### Prompt
Return each line of the records below that contains the word "image".

### Supplied material
◆ ◆ ◆ ◆ ◆ ◆ ◆

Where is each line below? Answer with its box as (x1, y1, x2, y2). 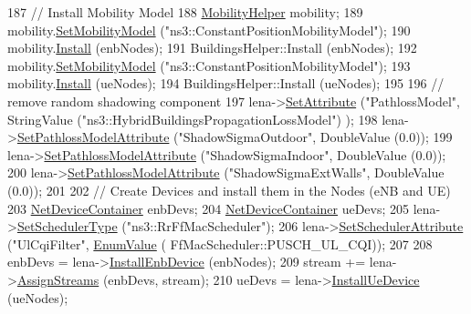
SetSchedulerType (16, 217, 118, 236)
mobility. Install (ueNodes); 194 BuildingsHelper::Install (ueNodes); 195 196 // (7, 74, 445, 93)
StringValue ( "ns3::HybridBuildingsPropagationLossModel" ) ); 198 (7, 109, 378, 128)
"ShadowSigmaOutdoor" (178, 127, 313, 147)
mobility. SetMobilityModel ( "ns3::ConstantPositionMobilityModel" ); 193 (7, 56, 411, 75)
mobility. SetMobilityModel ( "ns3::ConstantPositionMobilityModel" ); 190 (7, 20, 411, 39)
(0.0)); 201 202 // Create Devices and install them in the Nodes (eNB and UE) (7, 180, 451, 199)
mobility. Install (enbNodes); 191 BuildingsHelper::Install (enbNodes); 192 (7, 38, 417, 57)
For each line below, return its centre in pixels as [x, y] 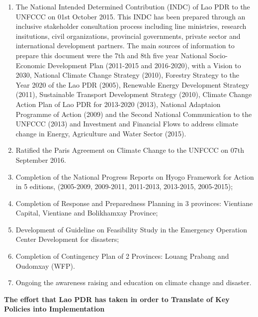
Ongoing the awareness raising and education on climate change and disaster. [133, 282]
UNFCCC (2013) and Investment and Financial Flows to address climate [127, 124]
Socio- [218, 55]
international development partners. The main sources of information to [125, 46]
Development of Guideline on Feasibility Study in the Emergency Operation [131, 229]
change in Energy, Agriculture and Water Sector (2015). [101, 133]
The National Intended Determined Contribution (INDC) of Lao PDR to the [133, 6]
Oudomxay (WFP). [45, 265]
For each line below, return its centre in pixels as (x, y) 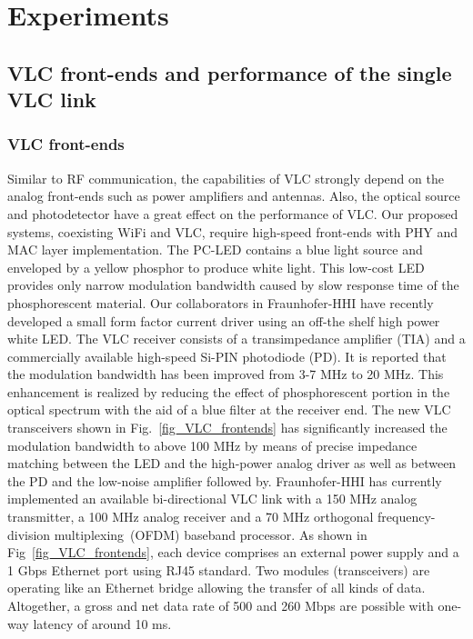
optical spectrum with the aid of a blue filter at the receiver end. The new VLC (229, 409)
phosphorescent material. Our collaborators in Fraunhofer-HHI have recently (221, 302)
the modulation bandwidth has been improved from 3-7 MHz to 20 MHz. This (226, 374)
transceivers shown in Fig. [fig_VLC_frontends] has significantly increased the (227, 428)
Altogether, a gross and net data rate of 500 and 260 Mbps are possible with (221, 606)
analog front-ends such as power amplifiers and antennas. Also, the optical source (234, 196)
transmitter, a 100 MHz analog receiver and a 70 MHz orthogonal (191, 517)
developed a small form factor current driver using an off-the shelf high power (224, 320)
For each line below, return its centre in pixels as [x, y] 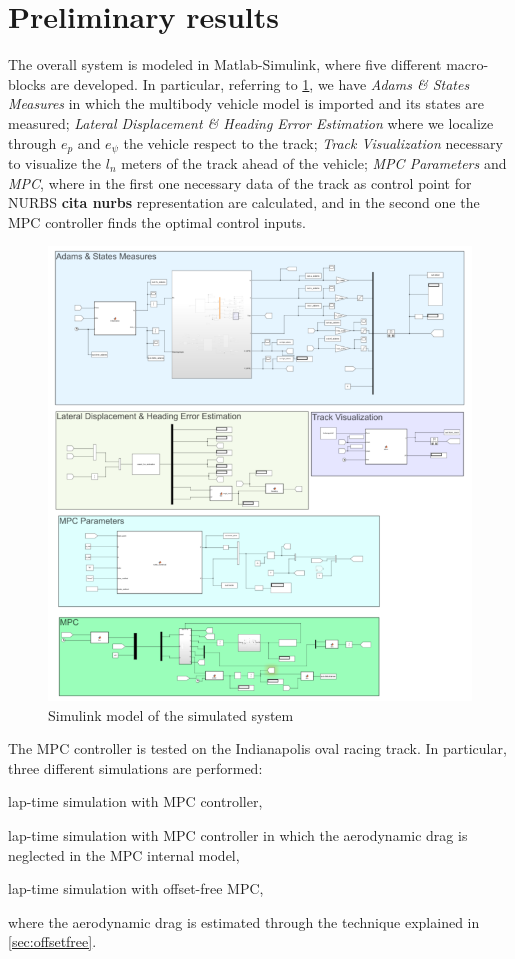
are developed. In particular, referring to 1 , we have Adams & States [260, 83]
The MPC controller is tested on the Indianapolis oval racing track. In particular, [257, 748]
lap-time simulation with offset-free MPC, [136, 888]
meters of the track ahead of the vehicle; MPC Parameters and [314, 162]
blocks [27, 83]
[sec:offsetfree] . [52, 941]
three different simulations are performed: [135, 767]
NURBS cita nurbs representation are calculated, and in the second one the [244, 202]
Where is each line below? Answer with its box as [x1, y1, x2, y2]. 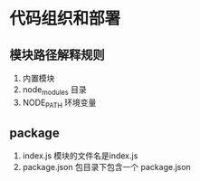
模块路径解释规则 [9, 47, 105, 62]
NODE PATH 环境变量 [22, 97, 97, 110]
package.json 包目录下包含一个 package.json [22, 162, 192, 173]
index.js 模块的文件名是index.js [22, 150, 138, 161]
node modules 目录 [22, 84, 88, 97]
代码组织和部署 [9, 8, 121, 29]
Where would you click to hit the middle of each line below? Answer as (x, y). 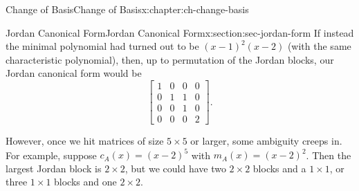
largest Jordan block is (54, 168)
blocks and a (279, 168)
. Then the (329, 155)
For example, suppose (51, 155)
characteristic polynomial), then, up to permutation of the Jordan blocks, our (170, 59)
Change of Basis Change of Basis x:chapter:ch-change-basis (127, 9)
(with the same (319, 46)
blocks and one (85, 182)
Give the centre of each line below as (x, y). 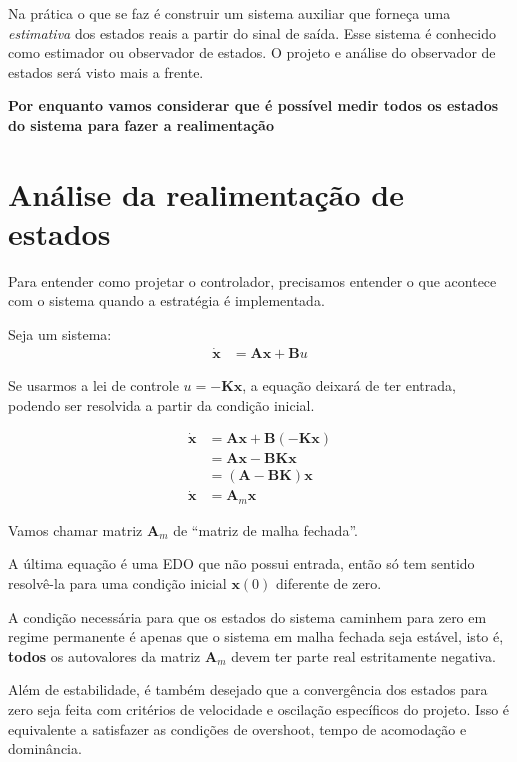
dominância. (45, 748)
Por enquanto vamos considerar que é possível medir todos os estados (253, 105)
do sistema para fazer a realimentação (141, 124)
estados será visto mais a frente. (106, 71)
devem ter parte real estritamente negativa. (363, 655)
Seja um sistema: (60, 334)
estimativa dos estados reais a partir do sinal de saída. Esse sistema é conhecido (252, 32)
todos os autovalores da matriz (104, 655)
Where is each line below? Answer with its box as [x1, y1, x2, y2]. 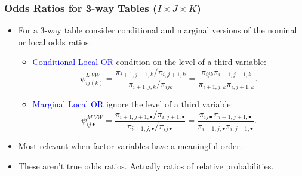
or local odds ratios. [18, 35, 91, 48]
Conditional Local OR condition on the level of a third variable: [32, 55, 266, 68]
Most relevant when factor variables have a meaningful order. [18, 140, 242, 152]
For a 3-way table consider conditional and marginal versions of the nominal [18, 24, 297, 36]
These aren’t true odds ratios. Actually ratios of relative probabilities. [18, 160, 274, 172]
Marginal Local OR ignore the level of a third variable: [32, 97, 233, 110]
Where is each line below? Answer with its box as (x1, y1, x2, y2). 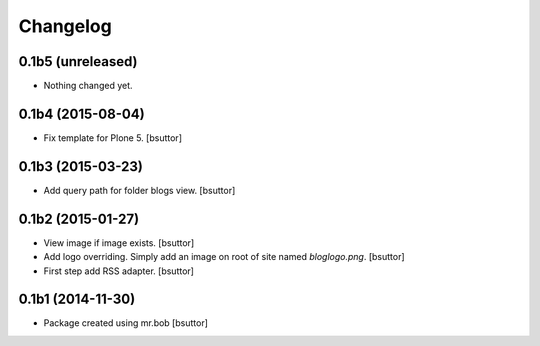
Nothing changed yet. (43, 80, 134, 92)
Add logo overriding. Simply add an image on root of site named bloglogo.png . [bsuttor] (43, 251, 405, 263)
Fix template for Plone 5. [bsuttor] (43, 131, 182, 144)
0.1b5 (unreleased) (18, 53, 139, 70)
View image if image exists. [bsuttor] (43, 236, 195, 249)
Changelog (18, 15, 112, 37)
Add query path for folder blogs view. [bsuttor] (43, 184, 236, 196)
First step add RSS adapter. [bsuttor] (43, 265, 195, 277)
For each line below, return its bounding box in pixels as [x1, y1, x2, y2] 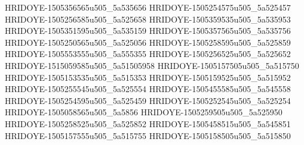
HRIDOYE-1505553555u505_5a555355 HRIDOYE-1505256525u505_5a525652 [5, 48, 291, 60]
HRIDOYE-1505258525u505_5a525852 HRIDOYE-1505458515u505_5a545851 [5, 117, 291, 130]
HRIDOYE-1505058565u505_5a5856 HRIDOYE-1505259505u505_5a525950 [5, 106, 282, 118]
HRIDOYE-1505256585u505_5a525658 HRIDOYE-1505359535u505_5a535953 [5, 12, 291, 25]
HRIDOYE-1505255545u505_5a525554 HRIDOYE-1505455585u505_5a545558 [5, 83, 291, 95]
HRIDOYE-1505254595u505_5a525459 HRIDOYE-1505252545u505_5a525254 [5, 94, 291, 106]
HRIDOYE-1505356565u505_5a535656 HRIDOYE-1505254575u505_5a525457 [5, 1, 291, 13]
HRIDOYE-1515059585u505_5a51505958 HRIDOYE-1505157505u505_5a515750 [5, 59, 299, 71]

◆ ◆ ◆ ◆ ◆ ◆ ◆

### Task response
Add logo overriding. Simply add an image on root of site named bloglogo.png . [bsuttor] (43, 251, 405, 263)
View image if image exists. [bsuttor] (43, 236, 195, 249)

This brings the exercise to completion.